Date: Fri, 28 Sep 2001 17:30:15 -0700 (PDT)
From: Sean M. Doran <smd () clock org>

[ snip ]

| + The whole Internet with as much reliability as possible?

if #3 then what's the problem with:

      ip as-path access-list 1 permit _badguy_
      route-map fix-badguy permit 10
       descr proxy-aggregate the networks who are "holey"
       match as-path 1
      router bgp my-as
       aggregate-address bad.guy.blo.ck1 as-set suppress-map fix-badguy
       aggregate-address bad.guy.blo.ck2 as-set suppress-map fix-badguy

And one aggregates a lone /24 with what?  Again, my point (and I
believe Patrick's) is that there are valid reasons for an entity
without a PI /20 to multihome.  Filter the /24s, and we have a

Of course, I guess that AT&T, PSI, BBN, etc. can save their
multihomed downstreams from certain filtration by... allocating
more IP space in 60/8 through 66/8, or from "class C" space.  How

So, rather than make a subtle change that some backwards ISPs never
even noticed, a more forceful change (filtering) was made, and everyone
noticed that, but more because of the continuing bad PR about how evil
and rapacious it was to filter in the first place.
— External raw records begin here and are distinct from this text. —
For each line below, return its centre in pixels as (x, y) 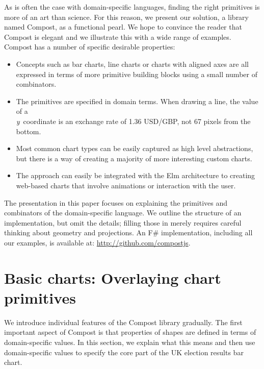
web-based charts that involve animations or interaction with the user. (126, 185)
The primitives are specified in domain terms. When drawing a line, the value (137, 101)
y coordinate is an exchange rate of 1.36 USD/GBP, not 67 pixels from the (133, 121)
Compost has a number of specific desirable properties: (90, 47)
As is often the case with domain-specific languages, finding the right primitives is (132, 7)
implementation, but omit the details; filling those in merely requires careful (123, 222)
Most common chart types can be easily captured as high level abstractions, (135, 148)
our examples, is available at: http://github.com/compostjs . (97, 242)

Maybe I need to use more emoticons.  The part where I said that
filtering is a good thing -- _to a certain extent_ -- was

| Maybe I'll filter anything longer than a /8...

Please do, and tell us what you CAN'T reach after you throw
away all the longer prefixes, and if you care after you 
install a default or proxy-aggregate, or whatnot to try to
retain connectivity to those "extraneous info" destinations.

...and I _certainly_ hope that nobody believed me on this one.
Filtering longer than /8 is clearly stupid.  Filtering /32 is
clearly a good thing.  Now, where do we draw the line?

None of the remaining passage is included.